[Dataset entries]
________________

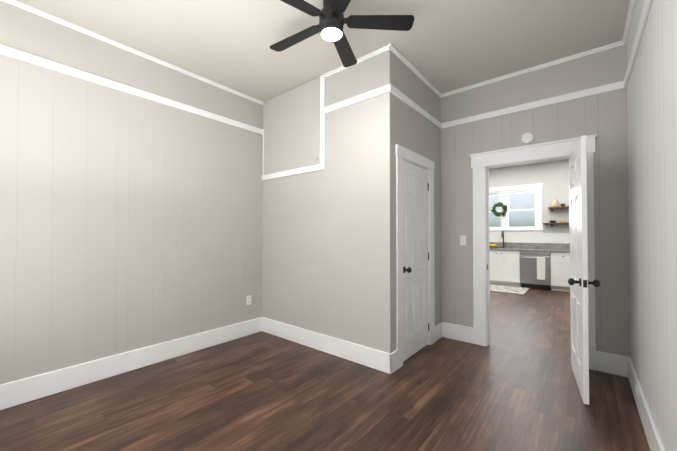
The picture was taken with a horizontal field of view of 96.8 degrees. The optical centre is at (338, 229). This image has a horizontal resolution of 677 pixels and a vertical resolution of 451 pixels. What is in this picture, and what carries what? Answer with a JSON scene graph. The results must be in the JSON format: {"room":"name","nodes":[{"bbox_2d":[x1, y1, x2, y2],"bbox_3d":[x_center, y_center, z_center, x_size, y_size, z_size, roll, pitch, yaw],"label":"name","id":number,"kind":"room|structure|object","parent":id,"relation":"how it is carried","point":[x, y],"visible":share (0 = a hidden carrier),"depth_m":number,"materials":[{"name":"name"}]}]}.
{"room":"empty bedroom","nodes":[
{"label":"empty bedroom","id":0,"kind":"room"},
{"bbox_2d":[0,0,262,384],"bbox_3d":[-1.635,-0.190,3.355,0.120,3.050,4.630,-1,-1,39],"label":"wall","id":1,"kind":"structure","parent":0,"point":[129,222],"depth_m":2.74,"materials":[{"name":"paint"}]},
{"bbox_2d":[0,318,259,409],"bbox_3d":[-1.980,1.235,2.804,0.018,0.185,3.070,-1,-1,39],"label":"baseboard","id":2,"kind":"structure","parent":1,"relation":"attached to","point":[21,391],"depth_m":2.71,"materials":[{"name":"white wood"}]},
{"bbox_2d":[0,44,262,134],"bbox_3d":[-1.978,-1.321,2.836,0.022,0.068,3.070,-1,-1,39],"label":"rail","id":3,"kind":"object","parent":1,"relation":"attached to","point":[59,67],"depth_m":2.73,"materials":[{"name":"white wood"}]},
{"bbox_2d":[1,0,263,104],"bbox_3d":[-1.976,-1.704,2.839,0.028,0.036,3.070,-1,-1,39],"label":"crown molding","id":4,"kind":"structure","parent":1,"relation":"attached to","point":[18,4],"depth_m":2.77,"materials":[{"name":"white wood"}]},
{"bbox_2d":[246,295,250,304],"bbox_3d":[-1.145,0.899,3.838,0.009,0.115,0.070,-1,-1,39],"label":"electrical outlet","id":5,"kind":"object","parent":1,"relation":"attached to","point":[248,300],"visible":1,"depth_m":3.83,"materials":[{"name":"white plastic"}]},
{"bbox_2d":[16,0,629,168],"bbox_3d":[1.715,-1.757,3.984,4.540,0.100,9.810,-1,-1,39],"label":"ceiling","id":6,"kind":"structure","parent":0,"point":[442,46],"depth_m":2.65,"materials":[{"name":"paint"}]},
{"bbox_2d":[270,0,413,66],"bbox_3d":[-0.086,-1.579,2.240,1.154,0.300,1.178,-1,-1,39],"label":"ceiling fan","id":7,"kind":"object","parent":6,"relation":"hanging from","point":[332,22],"visible":1,"depth_m":2.22,"materials":[{"name":"black metal"}]},
{"bbox_2d":[0,284,649,450],"bbox_3d":[1.696,1.393,3.959,5.550,0.100,9.810,-1,-1,39],"label":"floor","id":8,"kind":"structure","parent":0,"point":[513,386],"depth_m":2.30,"materials":[{"name":"brown wood"}]},
{"bbox_2d":[489,250,520,286],"bbox_3d":[4.167,0.952,7.716,0.930,0.880,0.606,-1,-1,39],"label":"base cabinet","id":9,"kind":"object","parent":8,"relation":"on","point":[504,267],"depth_m":7.40,"materials":[{"name":"white wood"}]},
{"bbox_2d":[490,284,529,293],"bbox_3d":[3.575,1.379,7.227,1.630,0.012,0.870,-1,-1,39],"label":"kitchen rug","id":10,"kind":"object","parent":8,"relation":"on","point":[510,289],"visible":0.44,"depth_m":6.88,"materials":[{"name":"beige fabric"}]},
{"bbox_2d":[520,251,550,289],"bbox_3d":[4.736,0.946,7.199,0.600,0.878,0.674,-1,-1,39],"label":"dishwasher","id":11,"kind":"object","parent":8,"relation":"on","point":[535,269],"visible":1,"depth_m":6.98,"materials":[{"name":"metal"}]},
{"bbox_2d":[551,252,569,291],"bbox_3d":[5.193,0.941,6.879,0.507,0.880,0.606,-1,-1,39],"label":"base cabinet","id":12,"kind":"object","parent":8,"relation":"on","point":[560,261],"depth_m":6.70,"materials":[{"name":"white wood"}]},
{"bbox_2d":[489,242,569,251],"bbox_3d":[4.668,0.416,7.297,3.948,0.180,0.632,-1,-1,39],"label":"countertop","id":13,"kind":"structure","parent":12,"relation":"on","point":[549,247],"depth_m":7.39,"materials":[{"name":"stone"}]},
{"bbox_2d":[501,230,506,247],"bbox_3d":[4.274,0.238,7.763,0.109,0.468,0.215,-1,-1,39],"label":"faucet","id":14,"kind":"object","parent":13,"relation":"on","point":[502,234],"visible":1,"depth_m":7.81,"materials":[{"name":"black metal"}]},
{"bbox_2d":[262,50,394,352],"bbox_3d":[-0.237,-0.189,3.446,1.930,3.050,0.100,-1,-1,39],"label":"wall","id":15,"kind":"structure","parent":0,"point":[328,250],"depth_m":3.14,"materials":[{"name":"paint"}]},
{"bbox_2d":[264,77,319,174],"bbox_3d":[-0.597,-1.220,3.672,1.010,0.973,0.025,-1,-1,39],"label":"access panel","id":16,"kind":"object","parent":15,"relation":"attached to","point":[292,129],"visible":0.92,"depth_m":3.63,"materials":[{"name":"paint"}]},
{"bbox_2d":[262,75,324,180],"bbox_3d":[-0.587,-1.186,3.667,1.125,1.050,0.020,-1,-1,39],"label":"trim","id":17,"kind":"structure","parent":15,"relation":"attached to","point":[312,168],"depth_m":3.34,"materials":[{"name":"white wood"}]},
{"bbox_2d":[260,317,395,373],"bbox_3d":[-0.249,1.243,3.374,1.918,0.185,0.038,-1,-1,39],"label":"baseboard","id":18,"kind":"structure","parent":15,"relation":"attached to","point":[376,359],"depth_m":3.18,"materials":[{"name":"white wood"}]},
{"bbox_2d":[324,46,387,77],"bbox_3d":[0.151,-1.701,3.063,0.800,0.036,0.034,-1,-1,39],"label":"crown molding","id":19,"kind":"structure","parent":15,"relation":"attached to","point":[383,49],"depth_m":2.99,"materials":[{"name":"white wood"}]},
{"bbox_2d":[324,86,391,113],"bbox_3d":[0.154,-1.318,3.063,0.800,0.068,0.022,-1,-1,39],"label":"rail","id":20,"kind":"object","parent":15,"relation":"attached to","point":[379,91],"depth_m":3.04,"materials":[{"name":"white wood"}]},
{"bbox_2d":[395,55,440,349],"bbox_3d":[0.880,-0.190,3.367,0.100,3.050,1.190,-1,-1,39],"label":"wall","id":21,"kind":"structure","parent":0,"point":[417,132],"depth_m":3.39,"materials":[{"name":"paint"}]},
{"bbox_2d":[384,84,443,127],"bbox_3d":[0.876,-1.315,3.281,0.022,0.068,1.272,-1,-1,39],"label":"rail","id":22,"kind":"object","parent":21,"relation":"attached to","point":[387,88],"depth_m":3.12,"materials":[{"name":"white wood"}]},
{"bbox_2d":[386,44,442,97],"bbox_3d":[0.877,-1.698,3.277,0.034,0.036,1.284,-1,-1,39],"label":"crown molding","id":23,"kind":"structure","parent":21,"relation":"attached to","point":[391,47],"depth_m":3.14,"materials":[{"name":"white wood"}]},
{"bbox_2d":[395,144,434,368],"bbox_3d":[0.801,0.304,3.264,0.100,2.060,0.720,-1,-1,39],"label":"door frame","id":24,"kind":"structure","parent":21,"relation":"attached to","point":[428,251],"depth_m":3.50,"materials":[{"name":"white wood"}]},
{"bbox_2d":[403,161,428,361],"bbox_3d":[0.818,0.313,3.253,0.196,2.025,0.683,-1,-1,39],"label":"closet door","id":25,"kind":"structure","parent":21,"relation":"in","point":[415,258],"depth_m":3.23,"materials":[{"name":"white wood"}]},
{"bbox_2d":[489,159,569,286],"bbox_3d":[4.914,-0.134,7.606,3.950,3.050,0.120,-1,-1,39],"label":"wall","id":26,"kind":"structure","parent":0,"point":[552,177],"depth_m":7.37,"materials":[{"name":"paint"}]},
{"bbox_2d":[489,183,543,232],"bbox_3d":[4.414,-0.524,7.987,1.740,1.240,0.170,-1,-1,39],"label":"kitchen window","id":27,"kind":"structure","parent":26,"relation":"in","point":[504,221],"depth_m":7.76,"materials":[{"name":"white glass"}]},
{"bbox_2d":[490,189,507,216],"bbox_3d":[4.272,-0.712,7.998,0.416,0.745,0.069,-1,-1,39],"label":"wreath","id":28,"kind":"object","parent":27,"relation":"hanging from","point":[497,213],"visible":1,"depth_m":7.99,"materials":[{"name":"green plant"}]},
{"bbox_2d":[489,233,569,242],"bbox_3d":[4.872,0.280,7.549,3.950,0.380,0.012,-1,-1,39],"label":"backsplash","id":29,"kind":"structure","parent":26,"relation":"attached to","point":[536,237],"depth_m":7.56,"materials":[{"name":"tile"}]},
{"bbox_2d":[543,222,568,226],"bbox_3d":[5.515,-0.123,6.902,1.330,0.091,0.210,-1,-1,39],"label":"shelf","id":30,"kind":"object","parent":26,"relation":"attached to","point":[551,224],"visible":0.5,"depth_m":7.18,"materials":[{"name":"brown wood"}]},
{"bbox_2d":[548,198,568,210],"bbox_3d":[5.553,-0.606,6.877,1.230,0.317,0.210,-1,-1,39],"label":"shelf","id":31,"kind":"object","parent":26,"relation":"attached to","point":[554,203],"visible":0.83,"depth_m":7.13,"materials":[{"name":"brown wood"}]},
{"bbox_2d":[552,198,564,206],"bbox_3d":[5.231,-0.649,7.147,0.261,0.225,0.132,-1,-1,39],"label":"vase","id":32,"kind":"object","parent":31,"relation":"on","point":[554,203],"depth_m":7.14,"materials":[{"name":"ceramic"}]},
{"bbox_2d":[440,44,629,356],"bbox_3d":[1.247,-0.183,3.913,3.640,3.050,0.120,-1,-1,39],"label":"wall","id":33,"kind":"structure","parent":0,"point":[603,116],"depth_m":3.05,"materials":[{"name":"paint"}]},
{"bbox_2d":[440,322,473,343],"bbox_3d":[1.438,1.246,3.649,0.385,0.185,0.018,-1,-1,39],"label":"baseboard","id":34,"kind":"structure","parent":33,"relation":"attached to","point":[447,330],"depth_m":3.64,"materials":[{"name":"white wood"}]},
{"bbox_2d":[460,235,465,244],"bbox_3d":[1.500,0.128,3.618,0.070,0.120,0.010,-1,-1,39],"label":"switch plate","id":35,"kind":"object","parent":33,"relation":"attached to","point":[462,239],"visible":1,"depth_m":3.62,"materials":[{"name":"white plastic"}]},
{"bbox_2d":[521,132,533,143],"bbox_3d":[2.012,-0.977,3.199,0.120,0.120,0.034,-1,-1,39],"label":"smoke detector","id":36,"kind":"object","parent":33,"relation":"attached to","point":[527,138],"visible":1,"depth_m":3.19,"materials":[{"name":"white plastic"}]},
{"bbox_2d":[441,41,621,97],"bbox_3d":[1.933,-1.698,3.277,1.670,0.036,0.028,-1,-1,39],"label":"crown molding","id":37,"kind":"structure","parent":33,"relation":"attached to","point":[616,44],"depth_m":3.14,"materials":[{"name":"white wood"}]},
{"bbox_2d":[440,81,623,128],"bbox_3d":[1.935,-1.315,3.275,1.670,0.068,0.022,-1,-1,39],"label":"rail","id":38,"kind":"object","parent":33,"relation":"attached to","point":[613,86],"depth_m":3.14,"materials":[{"name":"white wood"}]},
{"bbox_2d":[470,134,596,370],"bbox_3d":[2.049,0.220,3.245,1.144,2.228,0.184,-1,-1,39],"label":"door frame","id":39,"kind":"structure","parent":33,"relation":"attached to","point":[481,162],"depth_m":3.43,"materials":[{"name":"white wood"}]},
{"bbox_2d":[568,135,599,404],"bbox_3d":[2.104,0.302,2.585,0.203,2.030,0.797,-1,-1,39],"label":"kitchen door","id":40,"kind":"structure","parent":33,"relation":"in","point":[579,282],"depth_m":2.39,"materials":[{"name":"wood"}]},
{"bbox_2d":[626,0,676,450],"bbox_3d":[1.278,-0.221,0.977,0.120,3.050,4.630,-1,-1,39],"label":"wall","id":41,"kind":"structure","parent":0,"point":[652,141],"depth_m":1.70,"materials":[{"name":"paint"}]},
{"bbox_2d":[621,0,635,44],"bbox_3d":[1.220,-1.727,1.044,0.028,0.036,4.390,-1,-1,39],"label":"crown molding","id":42,"kind":"structure","parent":41,"relation":"attached to","point":[632,2],"depth_m":2.45,"materials":[{"name":"white wood"}]},
{"bbox_2d":[620,0,651,87],"bbox_3d":[1.223,-1.344,1.037,0.022,0.068,4.390,-1,-1,39],"label":"rail","id":43,"kind":"object","parent":41,"relation":"attached to","point":[647,3],"depth_m":2.07,"materials":[{"name":"white wood"}]},
{"bbox_2d":[624,356,664,450],"bbox_3d":[1.224,1.212,1.002,0.018,0.185,4.390,-1,-1,39],"label":"baseboard","id":44,"kind":"structure","parent":41,"relation":"attached to","point":[655,443],"depth_m":1.98,"materials":[{"name":"white wood"}]},
{"bbox_2d":[635,383,637,397],"bbox_3d":[2.216,1.196,2.239,0.008,0.070,0.110,-1,-1,39],"label":"electrical outlet","id":45,"kind":"object","parent":44,"relation":"attached to","point":[636,390],"visible":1,"depth_m":2.21,"materials":[{"name":"white plastic"}]},
{"label":"outside","id":46,"kind":"structure","parent":0,"visible":0},
{"bbox_2d":[489,192,534,226],"bbox_3d":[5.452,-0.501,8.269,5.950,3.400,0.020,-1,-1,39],"label":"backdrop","id":47,"kind":"structure","parent":46,"point":[523,198],"depth_m":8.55,"materials":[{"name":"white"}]}
]}

________________

Exercise prompt: Select and copy every line from the records that includes the word "hanging".

Task answer:
{"bbox_2d":[270,0,413,66],"bbox_3d":[-0.086,-1.579,2.240,1.154,0.300,1.178,-1,-1,39],"label":"ceiling fan","id":7,"kind":"object","parent":6,"relation":"hanging from","point":[332,22],"visible":1,"depth_m":2.22,"materials":[{"name":"black metal"}]},
{"bbox_2d":[490,189,507,216],"bbox_3d":[4.272,-0.712,7.998,0.416,0.745,0.069,-1,-1,39],"label":"wreath","id":28,"kind":"object","parent":27,"relation":"hanging from","point":[497,213],"visible":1,"depth_m":7.99,"materials":[{"name":"green plant"}]},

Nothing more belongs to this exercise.